Occasionally he drove her from his room, achieving this by gay upbraidings. He insisted upon having the daily lessons attended to, and it was with the liveliest interest that he listened to the little tinkling melodies she played, slowly and with many an error. He realized that a great deal of progress was being made. His mother was patient, and Bonnie May was a painstaking pupil.
Baggot came in in the course of a day or two. He was cultivating a new sort of manner, in which there was much condescension. His tone seemed to say: “You see, I succeeded, even if youdidfail me.”
“I’m sure the play is going to be a winner,” said Baron.

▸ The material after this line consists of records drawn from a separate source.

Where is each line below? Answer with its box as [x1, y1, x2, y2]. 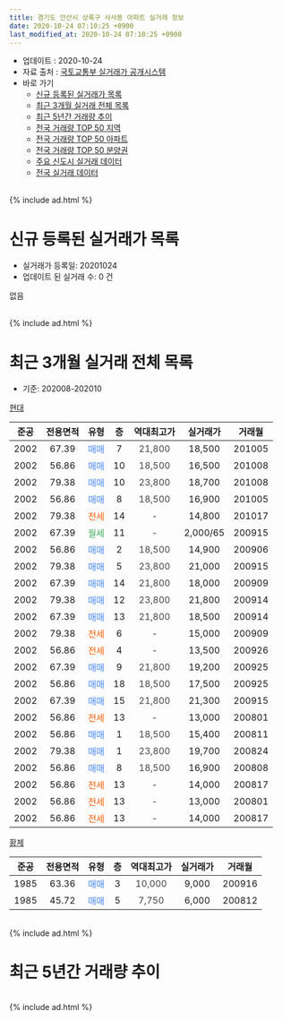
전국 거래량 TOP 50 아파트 [35, 133, 128, 144]
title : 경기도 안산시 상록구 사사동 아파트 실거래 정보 [9, 13, 184, 22]
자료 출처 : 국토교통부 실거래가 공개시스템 [21, 66, 167, 77]
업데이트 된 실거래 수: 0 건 [21, 271, 114, 282]
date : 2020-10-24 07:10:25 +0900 [9, 21, 134, 30]
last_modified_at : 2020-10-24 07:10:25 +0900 [9, 30, 182, 39]
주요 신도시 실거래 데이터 [35, 156, 123, 167]
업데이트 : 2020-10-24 [21, 56, 103, 66]

“Oh, yes—it will go all right. I’m overhauling it a bit. We only gave it that first performance so I could see just how to finish it, and to get our copyright, and that sort of thing. It will go on regularly, you know, this fall.”

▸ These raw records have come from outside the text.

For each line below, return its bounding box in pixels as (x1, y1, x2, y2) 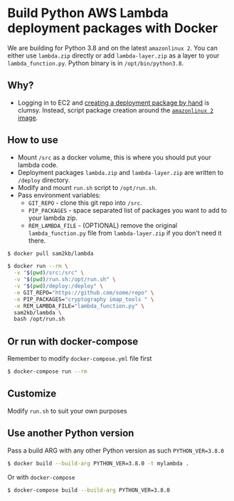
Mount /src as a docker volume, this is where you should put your (17, 153, 211, 162)
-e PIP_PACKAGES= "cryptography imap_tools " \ (14, 295, 154, 303)
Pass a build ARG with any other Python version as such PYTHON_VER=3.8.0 (7, 446, 225, 455)
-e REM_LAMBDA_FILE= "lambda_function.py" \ (14, 302, 144, 310)
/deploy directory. (17, 176, 70, 184)
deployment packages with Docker (7, 20, 218, 36)
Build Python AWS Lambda (7, 5, 169, 21)
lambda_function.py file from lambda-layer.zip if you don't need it (28, 228, 222, 237)
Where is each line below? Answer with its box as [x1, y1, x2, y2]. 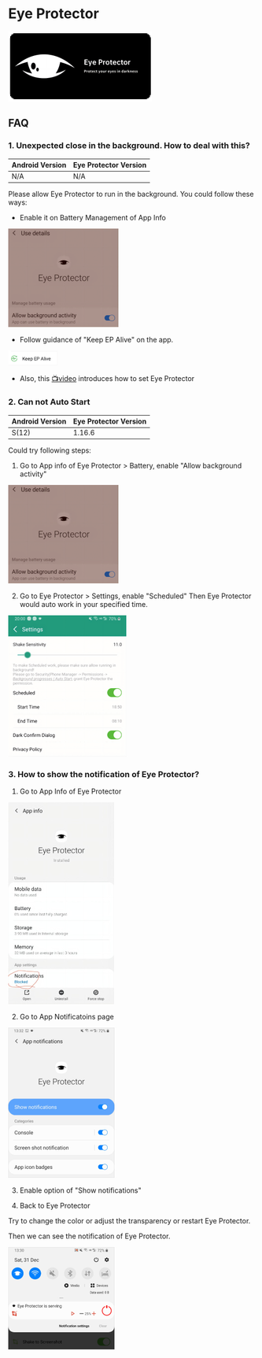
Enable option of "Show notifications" [19, 1186, 142, 1195]
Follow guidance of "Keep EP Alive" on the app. [19, 335, 174, 344]
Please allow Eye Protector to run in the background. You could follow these [8, 189, 254, 198]
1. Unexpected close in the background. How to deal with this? [8, 140, 250, 151]
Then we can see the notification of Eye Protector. [8, 1231, 171, 1241]
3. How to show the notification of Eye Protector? [8, 768, 200, 779]
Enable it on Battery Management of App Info [19, 213, 167, 222]
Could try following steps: [8, 446, 92, 455]

Baggot had received his promotion, Baron reflected. He would go forward now into a more active life. He would probably be seen at the mansion a time or two again, and that would be the end of him, so far as the Barons were concerned.
Another visitor during those days was the beer-driver, who came to inquire about Baron’s condition, and for further manifestations of kindness, as it appeared.
Baron tried to shake his hand, but the task was too herculean.
“I might go out the back way and slip in a can, if the old lady’s against it,” he said, flushing readily and smiling.
“It just happens that I don’t care for it,” said Baron. “I’m quite as much obliged to you.”
He thought it was rather a hopeful sign that he was genuinely pleased to see this man, who had tried to be a good neighbor.
“August is my name,” said the visitor as he prepared to go. “When you’re near the brewery, ask for me. You could go to a dance with me some night. We got a lot of fine fellows. Girls, too.” He said this in the tone of one who would say: “You’re plenty good enough to go with me.”
Then he, too, was gone.
The days passed—more days than Baron liked to count. And still Bonnie May did not go over to the Thornburgs’, but haunted Baron’s room early and late, between lesson hours, and tried in a thousand ways to serve him.
He made curious discoveries touching her.
Often she stood by the window looking out, and he marvelled to see her body become possessed by some strange spirit within her. Her very flesh seemed to be thinking, to be trying to become articulate. And when she looked at him, after such a period as this, she suddenly, shrank within herselfand gazed at him with a wistfulness so intense that he felt an eager wish to help her—yet also a strange helplessness.
Once he cried: “You strange little creature, what is it?”
But she only shook her head slowly and whispered, “Nothing”—though he saw that her eyes filled with tears.
Finally Doctor Percivald called again—three weeks had passed since the patient had been put to bed—and announced that if Baron would confine his activities to the house for a few days longer, he might safely get up.